**Task objective:**
Repeat the entries below exactly. Begin with the first line and end with the line that contains "wealth of flora".

**Records provided:**
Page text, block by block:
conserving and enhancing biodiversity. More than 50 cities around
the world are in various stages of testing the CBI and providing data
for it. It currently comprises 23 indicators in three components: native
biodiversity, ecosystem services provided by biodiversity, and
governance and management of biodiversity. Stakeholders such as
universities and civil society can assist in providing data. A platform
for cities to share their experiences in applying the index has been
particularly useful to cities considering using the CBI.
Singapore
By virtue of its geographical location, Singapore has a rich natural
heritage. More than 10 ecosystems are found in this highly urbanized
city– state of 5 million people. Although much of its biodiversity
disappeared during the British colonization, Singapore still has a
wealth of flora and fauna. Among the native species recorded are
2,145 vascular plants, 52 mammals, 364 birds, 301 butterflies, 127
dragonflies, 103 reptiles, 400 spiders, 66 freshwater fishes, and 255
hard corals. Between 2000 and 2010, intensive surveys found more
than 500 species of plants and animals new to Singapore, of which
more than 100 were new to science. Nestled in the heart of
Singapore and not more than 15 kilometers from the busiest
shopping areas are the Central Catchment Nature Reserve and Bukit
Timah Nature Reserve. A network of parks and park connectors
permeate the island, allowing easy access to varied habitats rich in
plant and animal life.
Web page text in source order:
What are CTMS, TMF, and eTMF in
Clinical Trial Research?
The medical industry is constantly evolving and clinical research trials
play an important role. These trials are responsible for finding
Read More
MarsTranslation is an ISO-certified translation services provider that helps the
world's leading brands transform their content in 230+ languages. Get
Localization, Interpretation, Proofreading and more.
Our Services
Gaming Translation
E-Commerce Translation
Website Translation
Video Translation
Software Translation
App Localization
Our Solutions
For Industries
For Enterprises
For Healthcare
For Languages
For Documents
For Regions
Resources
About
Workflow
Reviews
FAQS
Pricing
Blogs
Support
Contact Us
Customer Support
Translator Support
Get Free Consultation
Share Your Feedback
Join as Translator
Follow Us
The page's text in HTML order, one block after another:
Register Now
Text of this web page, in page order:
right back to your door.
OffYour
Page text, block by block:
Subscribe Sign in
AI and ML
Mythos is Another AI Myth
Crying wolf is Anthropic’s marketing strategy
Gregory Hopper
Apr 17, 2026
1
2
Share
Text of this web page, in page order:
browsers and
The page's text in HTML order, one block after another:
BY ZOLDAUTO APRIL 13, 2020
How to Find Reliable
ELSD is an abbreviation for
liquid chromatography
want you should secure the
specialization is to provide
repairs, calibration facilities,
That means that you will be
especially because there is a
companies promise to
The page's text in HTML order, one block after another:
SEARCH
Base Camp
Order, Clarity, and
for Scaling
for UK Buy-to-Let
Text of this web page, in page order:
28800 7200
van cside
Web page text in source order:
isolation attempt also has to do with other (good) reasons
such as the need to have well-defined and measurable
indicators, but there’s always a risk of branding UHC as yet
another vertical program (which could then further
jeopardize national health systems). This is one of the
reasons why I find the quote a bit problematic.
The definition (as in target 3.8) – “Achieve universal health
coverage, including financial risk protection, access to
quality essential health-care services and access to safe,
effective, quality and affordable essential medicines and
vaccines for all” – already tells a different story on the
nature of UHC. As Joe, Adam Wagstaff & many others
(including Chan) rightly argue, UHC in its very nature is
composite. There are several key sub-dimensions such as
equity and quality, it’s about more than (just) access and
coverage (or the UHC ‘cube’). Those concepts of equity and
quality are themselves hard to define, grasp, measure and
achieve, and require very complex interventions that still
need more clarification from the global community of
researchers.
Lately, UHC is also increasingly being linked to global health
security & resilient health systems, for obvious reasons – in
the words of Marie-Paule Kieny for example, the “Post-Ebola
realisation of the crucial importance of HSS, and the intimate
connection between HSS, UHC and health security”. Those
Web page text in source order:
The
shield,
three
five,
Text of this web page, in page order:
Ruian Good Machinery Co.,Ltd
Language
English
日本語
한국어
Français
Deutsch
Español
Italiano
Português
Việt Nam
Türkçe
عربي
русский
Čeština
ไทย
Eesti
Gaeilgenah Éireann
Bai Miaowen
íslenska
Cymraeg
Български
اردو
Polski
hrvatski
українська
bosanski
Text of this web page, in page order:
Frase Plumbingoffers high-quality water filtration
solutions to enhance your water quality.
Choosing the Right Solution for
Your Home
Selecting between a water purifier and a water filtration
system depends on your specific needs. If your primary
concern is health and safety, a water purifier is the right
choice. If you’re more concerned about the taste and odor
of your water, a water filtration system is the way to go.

**Task solution:**
Page text, block by block:
conserving and enhancing biodiversity. More than 50 cities around
the world are in various stages of testing the CBI and providing data
for it. It currently comprises 23 indicators in three components: native
biodiversity, ecosystem services provided by biodiversity, and
governance and management of biodiversity. Stakeholders such as
universities and civil society can assist in providing data. A platform
for cities to share their experiences in applying the index has been
particularly useful to cities considering using the CBI.
Singapore
By virtue of its geographical location, Singapore has a rich natural
heritage. More than 10 ecosystems are found in this highly urbanized
city– state of 5 million people. Although much of its biodiversity
disappeared during the British colonization, Singapore still has a
wealth of flora and fauna. Among the native species recorded are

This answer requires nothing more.